──────── MATERIAL PROVIDED ────────

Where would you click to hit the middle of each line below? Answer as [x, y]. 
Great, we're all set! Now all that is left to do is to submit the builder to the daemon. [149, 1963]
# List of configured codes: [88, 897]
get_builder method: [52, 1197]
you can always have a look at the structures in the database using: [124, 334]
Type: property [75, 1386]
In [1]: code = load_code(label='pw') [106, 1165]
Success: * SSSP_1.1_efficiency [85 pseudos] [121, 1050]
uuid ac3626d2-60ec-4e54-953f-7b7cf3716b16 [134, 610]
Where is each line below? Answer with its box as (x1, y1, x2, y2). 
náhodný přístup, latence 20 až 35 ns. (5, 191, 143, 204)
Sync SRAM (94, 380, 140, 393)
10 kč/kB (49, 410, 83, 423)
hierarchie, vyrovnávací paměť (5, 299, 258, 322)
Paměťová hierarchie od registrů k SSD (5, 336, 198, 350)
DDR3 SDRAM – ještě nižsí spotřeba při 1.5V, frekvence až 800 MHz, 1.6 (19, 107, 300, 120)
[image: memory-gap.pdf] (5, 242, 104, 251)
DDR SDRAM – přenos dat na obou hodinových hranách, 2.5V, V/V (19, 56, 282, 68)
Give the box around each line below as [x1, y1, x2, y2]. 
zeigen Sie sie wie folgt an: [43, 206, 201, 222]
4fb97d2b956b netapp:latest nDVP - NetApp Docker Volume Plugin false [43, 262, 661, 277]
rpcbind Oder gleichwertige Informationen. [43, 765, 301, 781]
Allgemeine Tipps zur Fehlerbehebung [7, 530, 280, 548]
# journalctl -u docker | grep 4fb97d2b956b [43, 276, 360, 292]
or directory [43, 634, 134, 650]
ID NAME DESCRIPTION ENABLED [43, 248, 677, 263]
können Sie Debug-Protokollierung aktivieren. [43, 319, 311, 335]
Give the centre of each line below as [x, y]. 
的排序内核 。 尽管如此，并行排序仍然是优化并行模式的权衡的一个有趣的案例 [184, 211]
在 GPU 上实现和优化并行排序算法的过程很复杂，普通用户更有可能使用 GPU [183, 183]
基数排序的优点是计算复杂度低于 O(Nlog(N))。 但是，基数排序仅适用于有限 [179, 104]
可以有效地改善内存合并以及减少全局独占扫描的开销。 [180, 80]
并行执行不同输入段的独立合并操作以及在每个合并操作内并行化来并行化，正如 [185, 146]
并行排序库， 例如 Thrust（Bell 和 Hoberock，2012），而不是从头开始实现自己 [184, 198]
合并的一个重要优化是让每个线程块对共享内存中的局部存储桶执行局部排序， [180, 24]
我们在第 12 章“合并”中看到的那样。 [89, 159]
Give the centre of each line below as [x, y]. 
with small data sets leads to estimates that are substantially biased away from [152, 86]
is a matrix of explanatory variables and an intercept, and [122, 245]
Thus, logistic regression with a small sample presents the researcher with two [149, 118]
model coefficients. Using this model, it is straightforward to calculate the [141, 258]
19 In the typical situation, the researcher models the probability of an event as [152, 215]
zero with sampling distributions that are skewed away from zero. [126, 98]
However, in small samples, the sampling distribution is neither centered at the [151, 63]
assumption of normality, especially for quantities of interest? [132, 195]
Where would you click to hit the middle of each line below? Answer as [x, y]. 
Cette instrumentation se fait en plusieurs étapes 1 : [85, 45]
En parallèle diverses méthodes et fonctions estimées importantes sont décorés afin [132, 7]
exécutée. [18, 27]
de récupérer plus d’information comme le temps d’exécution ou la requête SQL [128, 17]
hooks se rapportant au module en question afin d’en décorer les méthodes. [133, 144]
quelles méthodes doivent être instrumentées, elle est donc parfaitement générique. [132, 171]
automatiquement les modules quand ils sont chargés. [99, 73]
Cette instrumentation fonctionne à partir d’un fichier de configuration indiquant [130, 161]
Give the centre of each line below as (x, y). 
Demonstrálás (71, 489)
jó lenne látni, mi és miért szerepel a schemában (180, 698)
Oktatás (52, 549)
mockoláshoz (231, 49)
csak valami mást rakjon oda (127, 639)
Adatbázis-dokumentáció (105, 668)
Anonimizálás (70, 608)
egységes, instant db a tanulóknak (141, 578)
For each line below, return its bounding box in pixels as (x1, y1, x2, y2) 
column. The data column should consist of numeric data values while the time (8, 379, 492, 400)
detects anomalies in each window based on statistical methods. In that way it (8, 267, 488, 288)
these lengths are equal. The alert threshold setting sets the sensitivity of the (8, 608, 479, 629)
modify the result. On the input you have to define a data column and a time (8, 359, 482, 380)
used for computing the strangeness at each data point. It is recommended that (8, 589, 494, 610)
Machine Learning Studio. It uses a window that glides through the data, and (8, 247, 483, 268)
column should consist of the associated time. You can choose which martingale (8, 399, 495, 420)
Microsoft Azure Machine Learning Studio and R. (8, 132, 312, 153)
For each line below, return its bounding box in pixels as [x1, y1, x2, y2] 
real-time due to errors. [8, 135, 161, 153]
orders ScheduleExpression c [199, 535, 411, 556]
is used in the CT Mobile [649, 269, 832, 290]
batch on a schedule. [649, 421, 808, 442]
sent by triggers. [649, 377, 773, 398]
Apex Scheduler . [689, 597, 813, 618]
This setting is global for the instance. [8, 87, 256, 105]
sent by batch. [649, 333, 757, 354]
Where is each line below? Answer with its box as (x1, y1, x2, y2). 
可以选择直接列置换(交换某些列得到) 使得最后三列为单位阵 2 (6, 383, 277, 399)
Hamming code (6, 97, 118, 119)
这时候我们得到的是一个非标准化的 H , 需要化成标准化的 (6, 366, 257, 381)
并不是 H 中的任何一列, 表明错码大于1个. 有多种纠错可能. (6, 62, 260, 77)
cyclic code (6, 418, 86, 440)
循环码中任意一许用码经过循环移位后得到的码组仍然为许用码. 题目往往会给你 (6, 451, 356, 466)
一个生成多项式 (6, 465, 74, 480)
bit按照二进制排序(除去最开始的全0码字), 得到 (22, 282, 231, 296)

────────

**PROBLEM DETAILS:**
Return the span of lines in the data above that opens at the line with "these lengths are" and closes at the line with "is used in the CT Mobile [649, 269, 832, 290]", exactly, ends included, nothing else.

**SOLUTION FOR THIS PROBLEM:**
these lengths are equal. The alert threshold setting sets the sensitivity of the (8, 608, 479, 629)
modify the result. On the input you have to define a data column and a time (8, 359, 482, 380)
used for computing the strangeness at each data point. It is recommended that (8, 589, 494, 610)
Machine Learning Studio. It uses a window that glides through the data, and (8, 247, 483, 268)
column should consist of the associated time. You can choose which martingale (8, 399, 495, 420)
Microsoft Azure Machine Learning Studio and R. (8, 132, 312, 153)
For each line below, return its bounding box in pixels as [x1, y1, x2, y2] 
real-time due to errors. [8, 135, 161, 153]
orders ScheduleExpression c [199, 535, 411, 556]
is used in the CT Mobile [649, 269, 832, 290]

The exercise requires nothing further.